How to find volume from Washer method?

From your graph it seems that you are considering the solid obtained by rotating the curve about the $y$-axis. Is it correct?

Why don't you simplify before integrating? $$(\sqrt{4y})^2-(\sqrt{4y}-0.1)^2=0.4 \sqrt{y}-0.01.$$ It remains to evaluate $$\pi\left(0.4 \int_0^2 \sqrt{y}\,dy -0.01 \int_0^2 \,dy\right)= \pi\left(0.4 \left[\frac{2y^{3/2}}{3}\right]_0^2 -0.01 \cdot 2\right).$$ What is the final result?

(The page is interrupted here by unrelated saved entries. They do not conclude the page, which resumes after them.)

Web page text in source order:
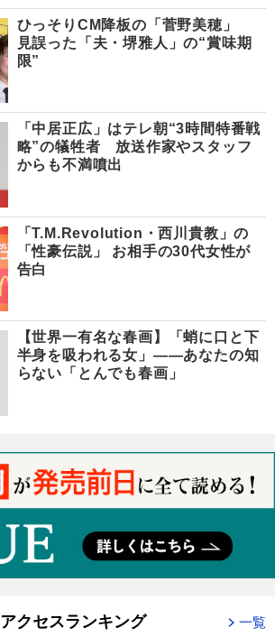
ひっそりCM降板の「菅野美穂」
見誤った「夫・堺雅人」の“賞味期
限”
「中居正広」はテレ朝“3時間特番戦
略”の犠牲者 放送作家やスタッフ
からも不満噴出
「T.M.Revolution・西川貴教」の
「性豪伝説」 お相手の30代女性が
告白
【世界一有名な春画】「蛸に口と下
半身を吸われる女」――あなたの知
らない「とんでも春画」
アクセスランキング 一覧
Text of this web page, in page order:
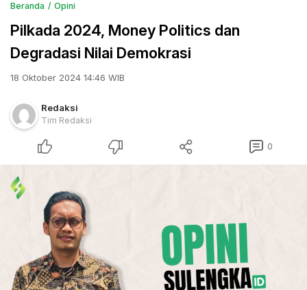
Beranda Opini
Pilkada 2024, Money Politics dan
Degradasi Nilai Demokrasi
18 Oktober 2024 14:46 WIB
Redaksi
Tim Redaksi
0
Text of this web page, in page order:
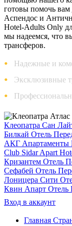
готовы помочь вам
Аспендос и
Hotel-Adults Only
мы надеемся, что
трансферов.
Надежные и
Эксклюзивные
Клеопатра Сан
Билкай Отель
АКГ Апартаменты
Club Sidar Apart
Кризантем Отель
Сефабей Отель
Лоницера Сити
Квин Апарт Отель
Вход в аккаунт
Главная
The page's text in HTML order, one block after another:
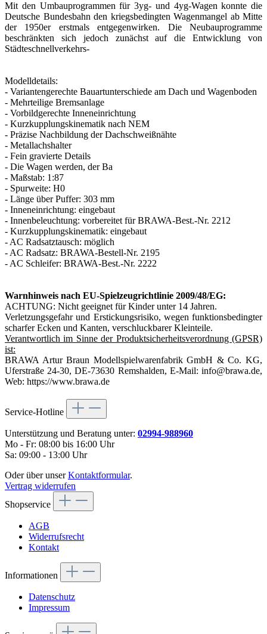
Mit den Umbauprogrammen für 3yg- und 4yg-Wagen konnte die
Deutsche Bundesbahn den kriegsbedingten Wagenmangel ab Mitte
der 1950er erstmals entgegenwirken. Die Neubauprogramme
beschränkten sich jedoch zunächst auf die Entwicklung von
Städteschnellverkehrs-
Modelldetails:
- Variantengerechte Bauartunterschiede am Dach und Wagenboden
- Mehrteilige Bremsanlage
- Vorbildgerechte Inneneinrichtung
- Kurzkupplungskinematik nach NEM
- Präzise Nachbildung der Dachschweißnähte
- Metallachshalter
- Fein gravierte Details
- Die Wagen werden, der Ba
- Maßstab: 1:87
- Spurweite: H0
- Länge über Puffer: 303 mm
- Inneneinrichtung: eingebaut
- Innenbeleuchtung: vorbereitet für BRAWA-Best.-Nr. 2212
- Kurzkupplungskinematik: eingebaut
- AC Radsatztausch: möglich
- AC Radsatz: BRAWA-Bestell-Nr. 2195
- AC Schleifer: BRAWA-Best.-Nr. 2222
Warnhinweis nach EU-Spielzeugrichtlinie 2009/48/EG:
ACHTUNG: Nicht geeignet für Kinder unter 14 Jahren.
Verletzungsgefahr und Erstickungsrisiko, wegen funktionsbedingter
scharfer Ecken und Kanten, verschluckbarer Kleinteile.
Verantwortlich im Sinne der Produktsicherheitsverordnung (GPSR)
ist:
BRAWA Artur Braun Modellspielwarenfabrik GmbH & Co. KG,
Uferstraße 24-30, DE-73630 Remshalden, E-Mail: info@brawa.de,
Web: https://www.brawa.de
Service-Hotline
Unterstützung und Beratung unter: 02994-988960
Mo - Fr: 08:00 bis 16:00 Uhr
Sa: 09:00 - 13:00 Uhr
Oder über unserKontaktformular.
Vertrag widerrufen
Shopservice
AGB
Widerrufsrecht
Kontakt
Informationen
Datenschutz
Impressum
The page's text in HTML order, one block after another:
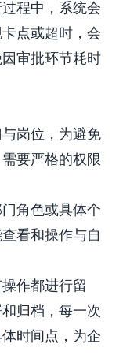
程中，系统会
点或超时，会
审批环节耗时
岗位，为避免
要严格的权限
角色或具体个
看和操作与自
作都进行留
归档，每一次
时间点，为企
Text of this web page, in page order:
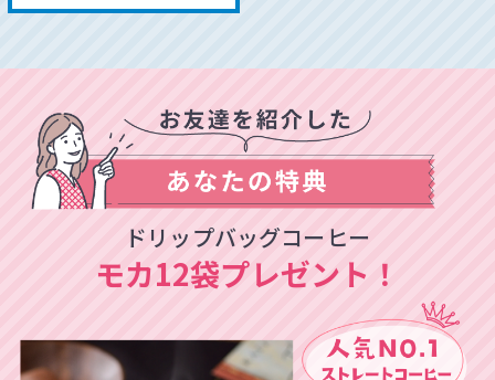
ドリップバッグコーヒー
モカ12袋プレゼント！
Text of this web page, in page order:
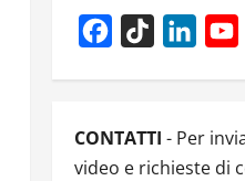
Facebook
TikTok
CONTATTI - Per
video e richieste di
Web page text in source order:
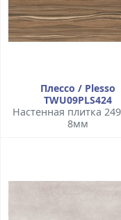
Плессо / Plesso
TWU09PLS424
Настенная плитка
8мм
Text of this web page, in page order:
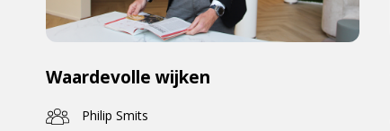
Waardevolle wijken
Philip Smits
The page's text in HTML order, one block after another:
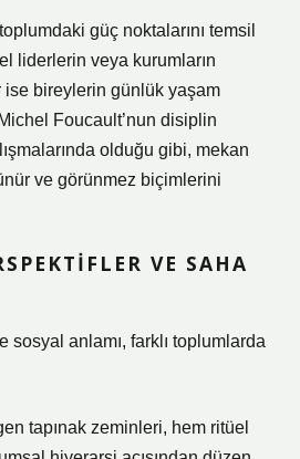
güç noktalarını temsil
liderlerin veya kurumların
bireylerin günlük yaşam
Foucault’nun disiplin
olduğu gibi, mekan
ve görünmez biçimlerini
VE SAHA
sosyal anlamı, farklı toplumlarda
tapınak zeminleri, hem ritüel

If you're rotating about the $x$-axis, you need functions in terms of $x$ for the first quadrant:

$$ x=\sqrt{4y}\implies y=\frac{x^2}{4},\\ x=\sqrt{4y}-0.1\implies y=\frac{(x+0.1)^2}{4}. $$

Your integral should look like this where $2$ is supposedly the upper bound of integration:

$$ V=\pi\int_{0}^{2}\left[\left(\frac{x^2}{4}\right)^2-\left(\frac{[x+0.1]^2}{4}\right)^2\right]\,dx. $$

If you're rotating about the $y$-axis, then your integral looks fine. There must have been a mistake in your calculations:

$$ V=\pi\int_{0}^{2}\left[\left(\sqrt{4}y\right)^2-\left(\sqrt{4y}-0.1\right)^2\right]\,dy=\\ \pi\int_{0}^{2}\left[4y-\left(4y-0.2\sqrt{4y}+0.01\right)\right]\,dy=\\ \pi\int_{0}^{2}\left(4y-4y+0.2\cdot 2\sqrt{y}-0.01\right)\,dy=\\ \pi\int_{0}^{2}\left(0.4\sqrt{y}-0.01\right)\,dy=\\ 0.4\pi\int_{0}^{2}\sqrt{y}\,dy-0.01\pi\int_{0}^{2}\,dy=\\ 0.4\pi\left(\frac{2\sqrt{2^3}}{3}-\frac{2\sqrt{0^3}}{3}\right)-0.01\pi(2-0)=\\ 0.8\pi\frac{\sqrt{2^2\cdot 2}}{3}-0.02\pi=\\ 0.8\pi\frac{2\sqrt{2}}{3}-\pi\frac{0.02\cdot 3}{3}=\\ \pi\left(\frac{0.8\cdot 2\sqrt{2}}{3}-\frac{0.06}{3}\right)=\\ \pi\frac{1.6\sqrt{2}-0.06}{3}\approx 2.31\ \text{cubic units}. $$

This is easy to integrate. Just remember that $\int\sqrt{x}\,dx=\frac{2\sqrt{x^3}}{3}+C$ and $\int\,dx=x+C$.